Check each line of the material. Copy those containing "reported".

*** PROVIDED DATA ***

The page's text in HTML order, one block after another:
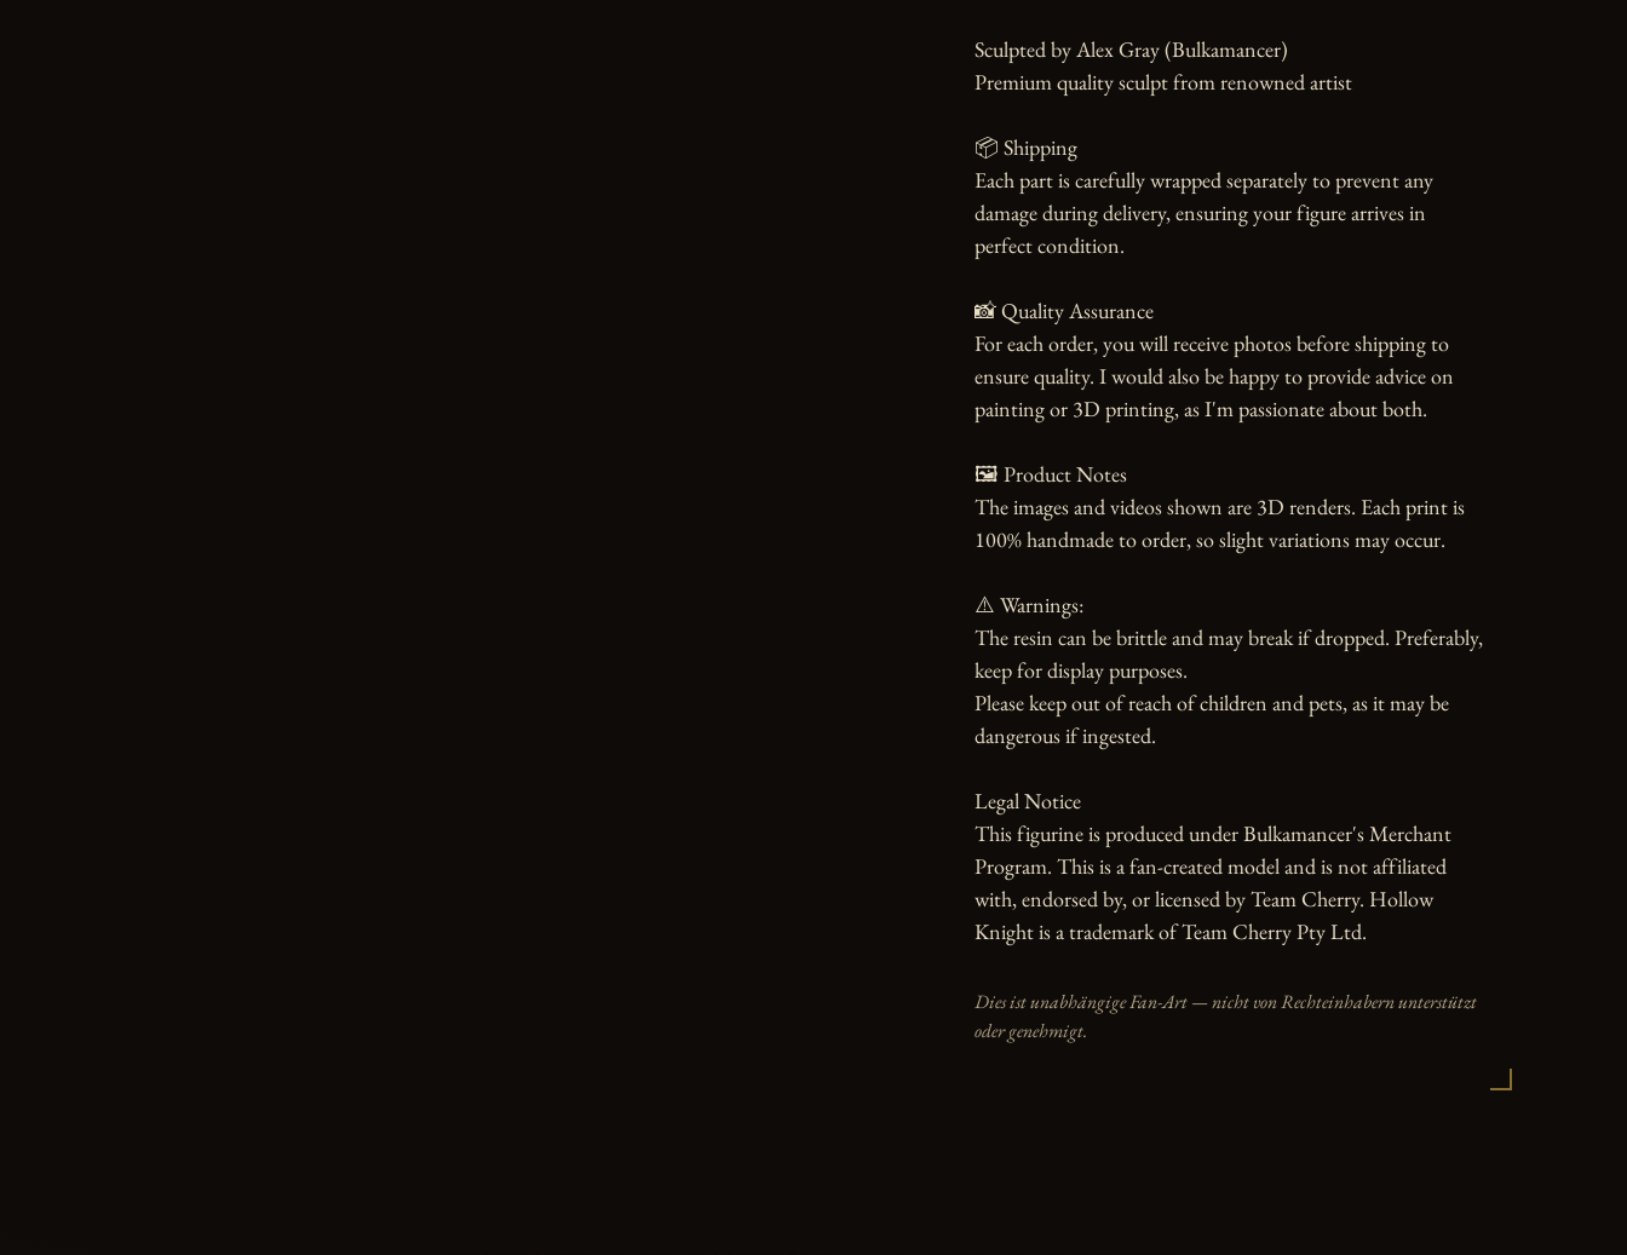
Sculpted by Alex Gray (Bulkamancer)
Premium quality sculpt from renowned artist
📦 Shipping
Each part is carefully wrapped separately to prevent any
damage during delivery, ensuring your figure arrives in
perfect condition.
📸 Quality Assurance
For each order, you will receive photos before shipping to
ensure quality. I would also be happy to provide advice on
painting or 3D printing, as I'm passionate about both.
🖼️ Product Notes
The images and videos shown are 3D renders. Each print is
100% handmade to order, so slight variations may occur.
⚠️ Warnings:
The resin can be brittle and may break if dropped. Preferably,
keep for display purposes.
Please keep out of reach of children and pets, as it may be
dangerous if ingested.
Legal Notice
This figurine is produced under Bulkamancer's Merchant
Program. This is a fan-created model and is not affiliated
with, endorsed by, or licensed by Team Cherry. Hollow
Knight is a trademark of Team Cherry Pty Ltd.
Dies ist unabhängige Fan-Art — nicht von Rechteinhabern unterstützt
oder genehmigt.
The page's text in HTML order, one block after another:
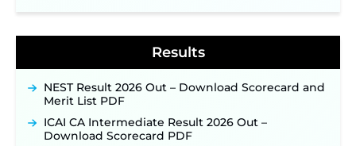
Detailed Notification to Be Released Soon for
Results
NEST Result 2026 Out – Download Scorecard and
Merit List PDF
ICAI CA Intermediate Result 2026 Out –
Download Scorecard PDF
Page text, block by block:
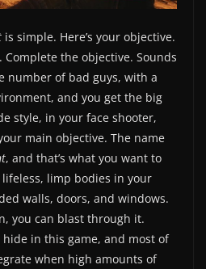
is simple. Here’s your objective.
Complete the objective. Sounds
number of bad guys, with a
and you get the big
style, in your face shooter,
main objective. The name
, and that’s what you want to
limp bodies in your
walls, doors, and windows.
you can blast through it.
in this game, and most of
when high amounts of
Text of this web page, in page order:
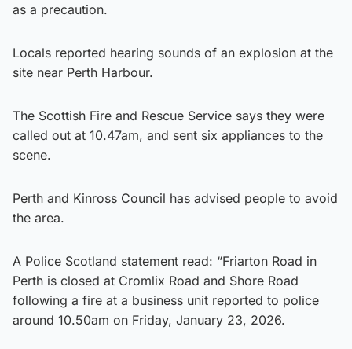
as a precaution.
Locals reported hearing sounds of an explosion at the
site near Perth Harbour.
The Scottish Fire and Rescue Service says they were
called out at 10.47am, and sent six appliances to the
scene.
Perth and Kinross Council has advised people to avoid
the area.
A Police Scotland statement read: “Friarton Road in
Perth is closed at Cromlix Road and Shore Road
following a fire at a business unit reported to police
around 10.50am on Friday, January 23, 2026.
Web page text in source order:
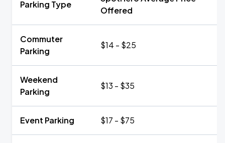
Parking Type
Offered
Commuter
Parking
$14 - $25
Weekend
Parking
$13 - $35
Event Parking $17 - $75
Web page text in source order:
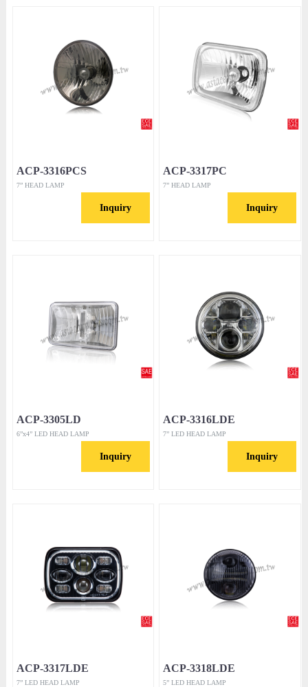
ACP-3316PCS
7” HEAD LAMP
Inquiry
ACP-3317PC
7” HEAD LAMP
Inquiry
ACP-3305LD
6”x4” LED HEAD LAMP
Inquiry
ACP-3316LDE
7” LED HEAD LAMP
Inquiry
ACP-3317LDE
7” LED HEAD LAMP
ACP-3318LDE
5” LED HEAD LAMP
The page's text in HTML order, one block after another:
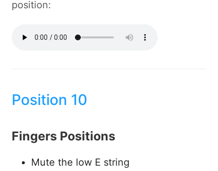
position:
Position 10
Fingers Positions
Mute the low E string
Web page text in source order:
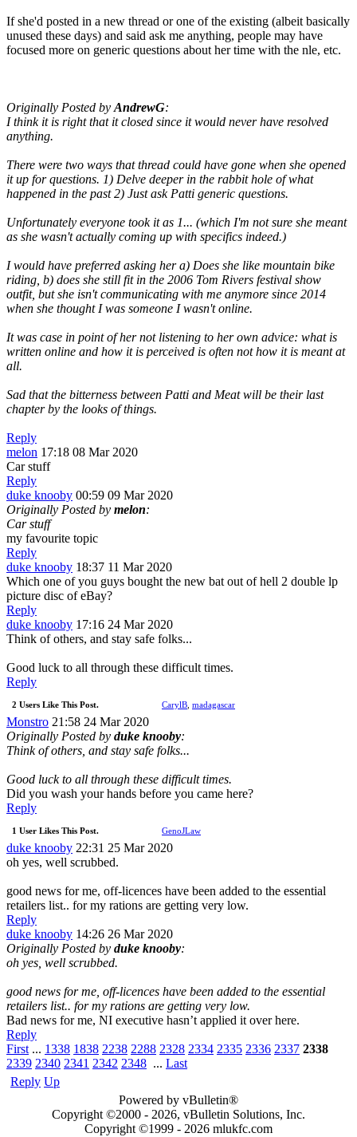
If she'd posted in a new thread or one of the existing (albeit basically
unused these days) and said ask me anything, people may have
focused more on generic questions about her time with the nle, etc.
Originally Posted by AndrewG:
I think it is right that it closed since it would never have resolved
anything.
There were two ways that thread could have gone when she opened
it up for questions. 1) Delve deeper in the rabbit hole of what
happened in the past 2) Just ask Patti generic questions.
Unfortunately everyone took it as 1... (which I'm not sure she meant
as she wasn't actually coming up with specifics indeed.)
I would have preferred asking her a) Does she like mountain bike
riding, b) does she still fit in the 2006 Tom Rivers festival show
outfit, but she isn't communicating with me anymore since 2014
when she thought I was someone I wasn't online.
It was case in point of her not listening to her own advice: what is
written online and how it is perceived is often not how it is meant at
all.
Sad that the bitterness between Patti and Meat will be their last
chapter by the looks of things.
Reply
melon 17:18 08 Mar 2020
Car stuff
Reply
duke knooby 00:59 09 Mar 2020
Originally Posted by melon:
Car stuff
my favourite topic
Reply
duke knooby 18:37 11 Mar 2020
Which one of you guys bought the new bat out of hell 2 double lp
picture disc of eBay?
Reply
duke knooby 17:16 24 Mar 2020
Think of others, and stay safe folks...
Good luck to all through these difficult times.
Reply
2 Users Like This Post. CarylB madagascar
Monstro 21:58 24 Mar 2020
Originally Posted by duke knooby:
Think of others, and stay safe folks...
Good luck to all through these difficult times.
Did you wash your hands before you came here?
Reply
1 User Likes This Post. GenoJLaw
duke knooby 22:31 25 Mar 2020
oh yes, well scrubbed.
good news for me, off-licences have been added to the essential
retailers list.. for my rations are getting very low.
Reply
duke knooby 14:26 26 Mar 2020
Originally Posted by duke knooby:
oh yes, well scrubbed.
good news for me, off-licences have been added to the essential
retailers list.. for my rations are getting very low.
Bad news for me, NI executive hasn’t applied it over here.
Reply
First ... 1338 1838 2238 2288 2328 2334 2335 2336 2337 2338
2339 2340 2341 2342 2348 ... Last
Reply Up
Powered by vBulletin®
Copyright ©2000 - 2026, vBulletin Solutions, Inc.
Copyright ©1999 - 2026 mlukfc.com

***

## EXPECTED ANSWER:
Locals reported hearing sounds of an explosion at the
following a fire at a business unit reported to police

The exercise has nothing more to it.